### Information supplied
++++++++

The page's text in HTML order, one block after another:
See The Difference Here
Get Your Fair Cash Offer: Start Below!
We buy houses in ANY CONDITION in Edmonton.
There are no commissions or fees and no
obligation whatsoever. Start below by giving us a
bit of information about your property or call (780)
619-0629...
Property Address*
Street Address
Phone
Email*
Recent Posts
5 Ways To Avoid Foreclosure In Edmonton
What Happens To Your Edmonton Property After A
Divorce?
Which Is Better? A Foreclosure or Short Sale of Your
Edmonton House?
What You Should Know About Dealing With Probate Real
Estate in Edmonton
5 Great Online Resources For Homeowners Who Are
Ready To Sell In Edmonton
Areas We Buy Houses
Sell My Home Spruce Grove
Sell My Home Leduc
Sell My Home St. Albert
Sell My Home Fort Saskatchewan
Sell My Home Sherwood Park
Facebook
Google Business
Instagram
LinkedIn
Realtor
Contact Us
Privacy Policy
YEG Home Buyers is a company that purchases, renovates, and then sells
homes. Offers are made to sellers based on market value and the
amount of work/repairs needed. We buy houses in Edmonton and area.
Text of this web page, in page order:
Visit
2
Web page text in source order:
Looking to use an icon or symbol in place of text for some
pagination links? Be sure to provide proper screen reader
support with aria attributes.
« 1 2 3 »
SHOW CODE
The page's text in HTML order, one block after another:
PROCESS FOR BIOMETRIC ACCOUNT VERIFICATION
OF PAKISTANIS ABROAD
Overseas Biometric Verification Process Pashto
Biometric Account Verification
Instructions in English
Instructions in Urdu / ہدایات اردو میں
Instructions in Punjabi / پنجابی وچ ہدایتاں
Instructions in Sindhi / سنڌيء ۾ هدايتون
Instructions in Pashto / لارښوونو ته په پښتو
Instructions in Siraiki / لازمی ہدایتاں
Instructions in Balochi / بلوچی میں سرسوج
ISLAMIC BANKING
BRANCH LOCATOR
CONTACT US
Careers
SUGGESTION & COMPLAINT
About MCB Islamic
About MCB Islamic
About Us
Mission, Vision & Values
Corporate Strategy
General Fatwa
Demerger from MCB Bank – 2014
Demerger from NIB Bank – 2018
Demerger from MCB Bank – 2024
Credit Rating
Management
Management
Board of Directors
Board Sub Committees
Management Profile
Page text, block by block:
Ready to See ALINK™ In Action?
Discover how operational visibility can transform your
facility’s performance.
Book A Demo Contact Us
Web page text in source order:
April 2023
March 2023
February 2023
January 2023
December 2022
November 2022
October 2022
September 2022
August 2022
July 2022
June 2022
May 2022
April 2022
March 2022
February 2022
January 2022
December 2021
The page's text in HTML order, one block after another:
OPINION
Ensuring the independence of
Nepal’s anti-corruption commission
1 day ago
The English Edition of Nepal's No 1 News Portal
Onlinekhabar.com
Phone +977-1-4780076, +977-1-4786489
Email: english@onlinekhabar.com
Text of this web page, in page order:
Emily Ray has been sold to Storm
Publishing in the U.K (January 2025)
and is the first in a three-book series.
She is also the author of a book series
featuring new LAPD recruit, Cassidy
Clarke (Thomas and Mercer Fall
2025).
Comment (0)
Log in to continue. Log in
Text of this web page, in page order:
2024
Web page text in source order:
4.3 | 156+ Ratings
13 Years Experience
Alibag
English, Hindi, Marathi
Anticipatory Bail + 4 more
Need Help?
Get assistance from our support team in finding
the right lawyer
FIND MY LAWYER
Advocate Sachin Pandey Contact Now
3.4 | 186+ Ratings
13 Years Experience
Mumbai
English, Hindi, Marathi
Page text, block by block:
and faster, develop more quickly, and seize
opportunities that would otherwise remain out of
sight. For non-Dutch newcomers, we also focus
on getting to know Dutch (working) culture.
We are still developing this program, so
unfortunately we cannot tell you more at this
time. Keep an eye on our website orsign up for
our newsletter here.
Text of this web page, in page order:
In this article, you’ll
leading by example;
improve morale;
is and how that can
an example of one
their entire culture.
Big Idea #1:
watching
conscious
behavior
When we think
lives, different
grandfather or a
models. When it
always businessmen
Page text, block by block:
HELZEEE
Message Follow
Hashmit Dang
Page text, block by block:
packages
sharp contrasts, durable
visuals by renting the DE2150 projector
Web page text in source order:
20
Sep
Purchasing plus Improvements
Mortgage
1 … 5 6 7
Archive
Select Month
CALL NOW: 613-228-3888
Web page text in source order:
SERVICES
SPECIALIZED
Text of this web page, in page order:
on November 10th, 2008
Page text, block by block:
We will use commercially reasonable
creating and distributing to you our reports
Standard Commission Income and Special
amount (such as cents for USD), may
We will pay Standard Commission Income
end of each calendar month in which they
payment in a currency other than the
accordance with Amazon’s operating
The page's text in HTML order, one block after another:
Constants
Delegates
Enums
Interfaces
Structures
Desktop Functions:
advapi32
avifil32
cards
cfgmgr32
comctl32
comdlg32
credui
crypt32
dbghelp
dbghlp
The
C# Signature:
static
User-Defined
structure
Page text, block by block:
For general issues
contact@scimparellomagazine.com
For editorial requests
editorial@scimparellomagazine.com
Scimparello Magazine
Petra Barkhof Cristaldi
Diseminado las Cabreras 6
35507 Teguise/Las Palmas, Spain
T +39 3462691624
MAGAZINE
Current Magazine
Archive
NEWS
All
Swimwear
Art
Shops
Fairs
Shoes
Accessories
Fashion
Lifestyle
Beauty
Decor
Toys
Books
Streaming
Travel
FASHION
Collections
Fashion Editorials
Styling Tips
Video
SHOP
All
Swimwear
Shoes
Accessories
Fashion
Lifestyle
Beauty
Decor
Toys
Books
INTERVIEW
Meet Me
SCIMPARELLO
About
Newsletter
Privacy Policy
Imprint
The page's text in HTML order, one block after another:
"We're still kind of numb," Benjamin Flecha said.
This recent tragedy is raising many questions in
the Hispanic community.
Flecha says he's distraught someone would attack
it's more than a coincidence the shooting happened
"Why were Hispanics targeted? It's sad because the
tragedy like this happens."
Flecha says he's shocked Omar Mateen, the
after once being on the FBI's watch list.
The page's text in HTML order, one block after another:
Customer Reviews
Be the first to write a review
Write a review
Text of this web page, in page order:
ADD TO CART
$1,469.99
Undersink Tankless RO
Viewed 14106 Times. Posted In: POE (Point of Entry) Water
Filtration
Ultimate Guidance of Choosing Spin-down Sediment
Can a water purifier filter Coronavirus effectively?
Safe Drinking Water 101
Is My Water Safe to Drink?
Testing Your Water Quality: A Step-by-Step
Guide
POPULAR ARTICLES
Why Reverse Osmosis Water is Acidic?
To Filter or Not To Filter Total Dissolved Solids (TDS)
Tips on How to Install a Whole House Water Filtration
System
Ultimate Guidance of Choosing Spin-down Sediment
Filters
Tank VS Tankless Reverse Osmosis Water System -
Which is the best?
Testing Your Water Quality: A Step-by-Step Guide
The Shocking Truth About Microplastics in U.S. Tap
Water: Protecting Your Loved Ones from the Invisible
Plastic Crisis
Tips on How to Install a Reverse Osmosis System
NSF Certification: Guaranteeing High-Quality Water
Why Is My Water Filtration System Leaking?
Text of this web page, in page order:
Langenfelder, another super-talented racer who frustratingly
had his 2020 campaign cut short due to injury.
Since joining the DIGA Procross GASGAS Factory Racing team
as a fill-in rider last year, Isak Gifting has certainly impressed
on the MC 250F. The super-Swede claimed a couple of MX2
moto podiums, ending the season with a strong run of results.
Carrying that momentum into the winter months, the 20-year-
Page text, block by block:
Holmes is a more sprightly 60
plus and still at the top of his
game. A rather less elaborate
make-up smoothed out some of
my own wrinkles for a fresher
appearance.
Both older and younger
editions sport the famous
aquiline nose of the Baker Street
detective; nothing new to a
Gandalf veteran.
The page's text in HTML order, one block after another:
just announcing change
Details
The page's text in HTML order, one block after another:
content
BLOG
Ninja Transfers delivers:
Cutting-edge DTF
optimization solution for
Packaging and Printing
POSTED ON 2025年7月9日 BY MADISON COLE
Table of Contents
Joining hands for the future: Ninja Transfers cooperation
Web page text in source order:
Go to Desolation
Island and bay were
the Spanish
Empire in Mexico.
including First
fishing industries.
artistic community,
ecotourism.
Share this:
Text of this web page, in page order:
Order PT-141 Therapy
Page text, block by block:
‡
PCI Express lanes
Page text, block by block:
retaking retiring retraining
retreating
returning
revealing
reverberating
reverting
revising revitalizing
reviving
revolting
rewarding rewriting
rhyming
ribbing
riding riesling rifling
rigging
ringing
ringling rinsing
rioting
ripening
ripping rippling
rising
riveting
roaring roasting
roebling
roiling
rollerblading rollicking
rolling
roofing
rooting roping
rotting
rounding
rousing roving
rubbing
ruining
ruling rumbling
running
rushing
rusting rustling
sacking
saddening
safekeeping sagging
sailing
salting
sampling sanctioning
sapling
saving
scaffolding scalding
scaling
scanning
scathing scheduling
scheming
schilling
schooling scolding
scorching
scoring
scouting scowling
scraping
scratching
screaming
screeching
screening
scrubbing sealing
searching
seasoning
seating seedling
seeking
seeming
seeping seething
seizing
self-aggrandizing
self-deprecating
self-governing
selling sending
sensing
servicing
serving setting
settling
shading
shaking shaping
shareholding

++++++++

Copy exactly, word for word, the line with "just announcing change" through the final line of the listing.

### Response area
just announcing change
Details
The page's text in HTML order, one block after another:
content
BLOG
Ninja Transfers delivers:
Cutting-edge DTF
optimization solution for
Packaging and Printing
POSTED ON 2025年7月9日 BY MADISON COLE
Table of Contents
Joining hands for the future: Ninja Transfers cooperation
Web page text in source order:
Go to Desolation
Island and bay were
the Spanish
Empire in Mexico.
including First
fishing industries.
artistic community,
ecotourism.
Share this:
Text of this web page, in page order:
Order PT-141 Therapy
Page text, block by block:
‡
PCI Express lanes
Page text, block by block:
retaking retiring retraining
retreating
returning
revealing
reverberating
reverting
revising revitalizing
reviving
revolting
rewarding rewriting
rhyming
ribbing
riding riesling rifling
rigging
ringing
ringling rinsing
rioting
ripening
ripping rippling
rising
riveting
roaring roasting
roebling
roiling
rollerblading rollicking
rolling
roofing
rooting roping
rotting
rounding
rousing roving
rubbing
ruining
ruling rumbling
running
rushing
rusting rustling
sacking
saddening
safekeeping sagging
sailing
salting
sampling sanctioning
sapling
saving
scaffolding scalding
scaling
scanning
scathing scheduling
scheming
schilling
schooling scolding
scorching
scoring
scouting scowling
scraping
scratching
screaming
screeching
screening
scrubbing sealing
searching
seasoning
seating seedling
seeking
seeming
seeping seething
seizing
self-aggrandizing
self-deprecating
self-governing
selling sending
sensing
servicing
serving setting
settling
shading
shaking shaping
shareholding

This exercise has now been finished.